The non-contact monitoring of vital signs by radar has great prospects in clinical monitoring. However, the accuracy of separated respiratory and heartbeat signals has not satisfied the clinical limits of agreement. This paper presents a study for automated separation of respiratory and heartbeat signals based on empirical wavelet transform (EWT) for multiple people. The initial boundary of the EWT was set according to the limited prior information of vital signs. Using the initial boundary, empirical wavelets with a tight frame were constructed to adaptively separate the respiratory signal, the heartbeat signal and interference due to unconscious body movement. To verify the validity of the proposed method, the vital signs of three volunteers were simultaneously measured by a stepped-frequency continuous wave ultra-wideband (UWB) radar and contact physiological sensors. Compared with the vital signs from contact sensors, the proposed method can separate the respiratory and heartbeat signals among multiple people and obtain the precise rate that satisfies clinical monitoring requirements using a UWB radar.
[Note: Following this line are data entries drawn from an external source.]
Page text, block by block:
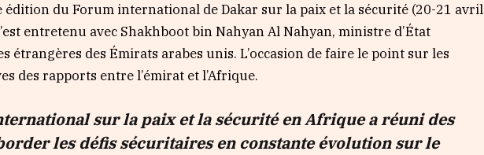
édition du Forum international de Dakar sur la paix et la sécurité (20-21 avril
entretenu avec Shakhboot bin Nahyan Al Nahyan, ministre d’État
étrangères des Émirats arabes unis. L’occasion de faire le point sur les
des rapports entre l’émirat et l’Afrique.
sur la paix et la sécurité en Afrique a réuni des
les défis sécuritaires en constante évolution sur le
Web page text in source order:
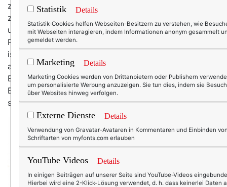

The detection errors of respiratory and heartbeat rates by the proposed method were within ±0.3 bpm and ±2 bpm, respectively, which are much smaller than those obtained by the bandpass filtering, empirical mode decomposition (EMD) and wavelet transform (WT) methods. The proposed method is unsupervised and does not require reference signals. Moreover, the proposed method can obtain accurate respiratory and heartbeat signal rates even when the persons unconsciously move their bodies.

Item Type: Article
Divisions : Faculty of Engineering and Physical Sciences > Electronic Engineering
Authors :
NameEmailORCID
He, Mi
Nian, Yongjian
Xu, Luping
Qiao, Lihong
Wang, WenwuW.Wang@surrey.ac.uk
Date : 31 August 2020
DOI : 10.3390/s20174913
Copyright Disclaimer : © 2020 by the authors. Licensee MDPI, Basel, Switzerland. This article is an open access article distributed under the terms and conditions of the Creative Commons Attribution (CC BY) license (http://creativecommons.org/licenses/by/4.0/).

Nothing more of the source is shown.